Filter the listing and keep only the lines with the word "GURUKUL".

****************

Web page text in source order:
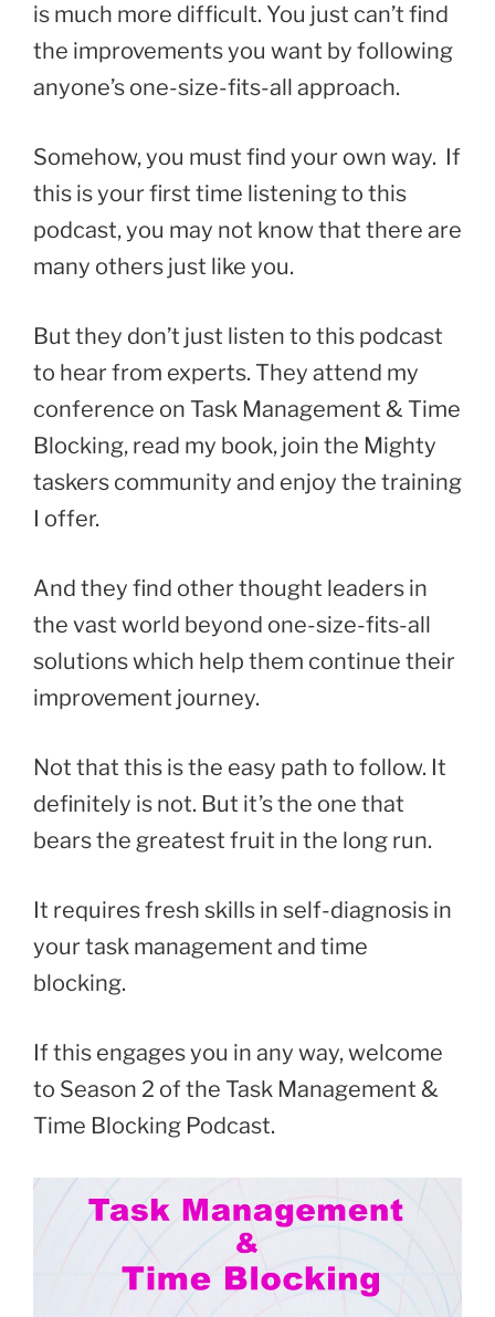
is much more difficult. You just can’t find
the improvements you want by following
anyone’s one-size-fits-all approach.
Somehow, you must find your own way. If
this is your first time listening to this
podcast, you may not know that there are
many others just like you.
But they don’t just listen to this podcast
to hear from experts. They attend my
conference on Task Management & Time
Blocking, read my book, join the Mighty
taskers community and enjoy the training
I offer.
And they find other thought leaders in
the vast world beyond one-size-fits-all
solutions which help them continue their
improvement journey.
Not that this is the easy path to follow. It
definitely is not. But it’s the one that
bears the greatest fruit in the long run.
It requires fresh skills in self-diagnosis in
your task management and time
blocking.
If this engages you in any way, welcome
to Season 2 of the Task Management &
Time Blocking Podcast.
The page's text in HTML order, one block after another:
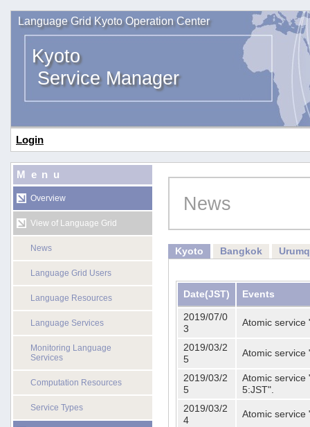
Language Grid Kyoto Operation Center
Kyoto
Service Manager
Login
Menu
Overview
View of Language Grid
News
Language Grid Users
Language Resources
Language Services
Monitoring Language
Services
Computation Resources
Service Types
News
Kyoto Bangkok
Date(JST) Events
2019/07/0
3
Atomic service
2019/03/2
5
Atomic service
2019/03/2
5
Atomic service
5:JST".
2019/03/2
4
Atomic service
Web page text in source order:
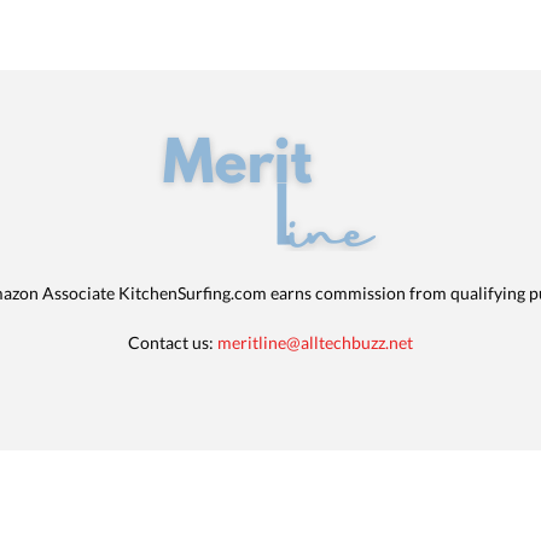
Associate KitchenSurfing.com earns commission from qualifying
Contact us: meritline@alltechbuzz.net
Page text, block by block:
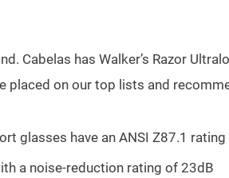
Cabelas has Walker’s Razor
placed on our top lists and
glasses have an ANSI Z87.1 rating
a noise-reduction rating of 23dB
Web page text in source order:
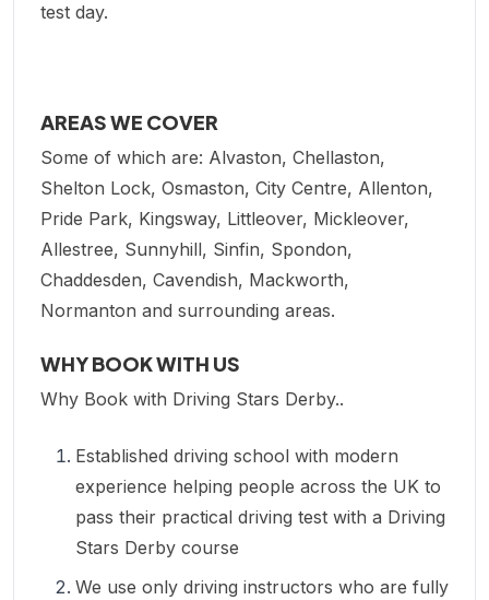
test day.
AREAS WE COVER
Some of which are: Alvaston, Chellaston,
Shelton Lock, Osmaston, City Centre, Allenton,
Pride Park, Kingsway, Littleover, Mickleover,
Allestree, Sunnyhill, Sinfin, Spondon,
Chaddesden, Cavendish, Mackworth,
Normanton and surrounding areas.
WHY BOOK WITH US
Why Book with Driving Stars Derby..
Established driving school with modern
experience helping people across the UK to
pass their practical driving test with a Driving
Stars Derby course
We use only driving instructors who are fully
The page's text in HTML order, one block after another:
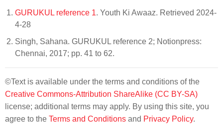
GURUKUL reference 1. Youth Ki Awaaz. Retrieved 2024-
4-28
Singh, Sahana. GURUKUL reference 2; Notionpress:
Chennai, 2017; pp. 41 to 62.
©Text is available under the terms and conditions of the
Creative Commons-Attribution ShareAlike (CC BY-SA)
license; additional terms may apply. By using this site, you
agree to the Terms and Conditions and Privacy Policy.
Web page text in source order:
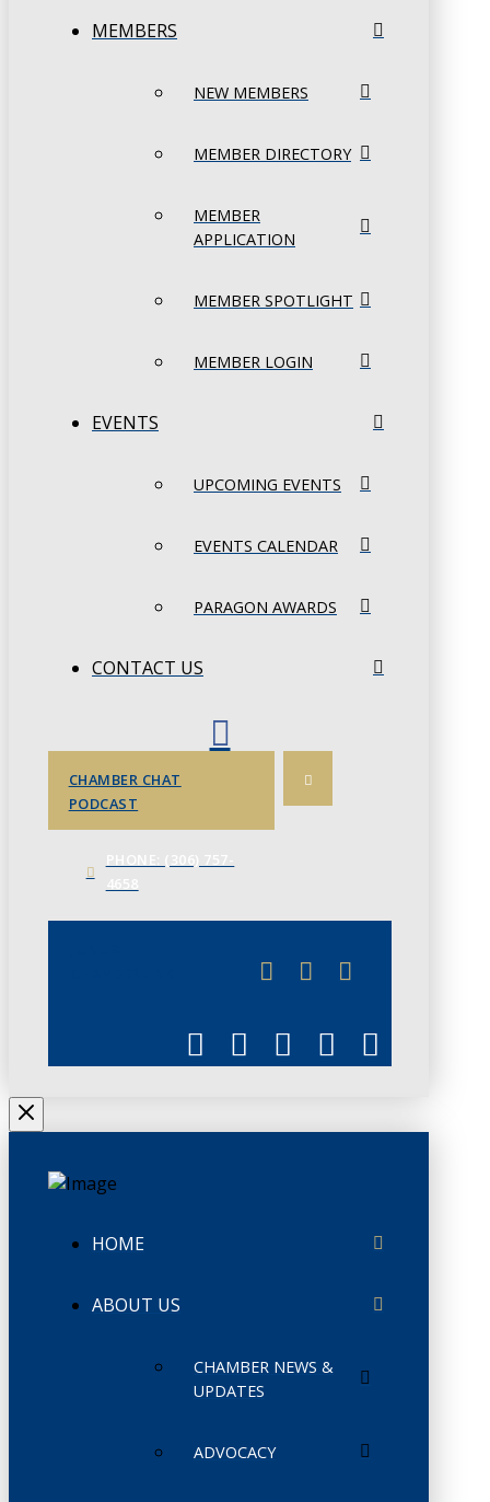
MEMBERS
NEW MEMBERS
MEMBER DIRECTORY
MEMBER
APPLICATION
MEMBER SPOTLIGHT
MEMBER LOGIN
EVENTS
UPCOMING EVENTS
EVENTS CALENDAR
PARAGON AWARDS
CONTACT US
CHAMBER CHAT
PODCAST
HOME
ABOUT US
CHAMBER NEWS &
UPDATES
ADVOCACY

****************

### Result for this task
GURUKUL reference 1. Youth Ki Awaaz. Retrieved 2024-
Singh, Sahana. GURUKUL reference 2; Notionpress:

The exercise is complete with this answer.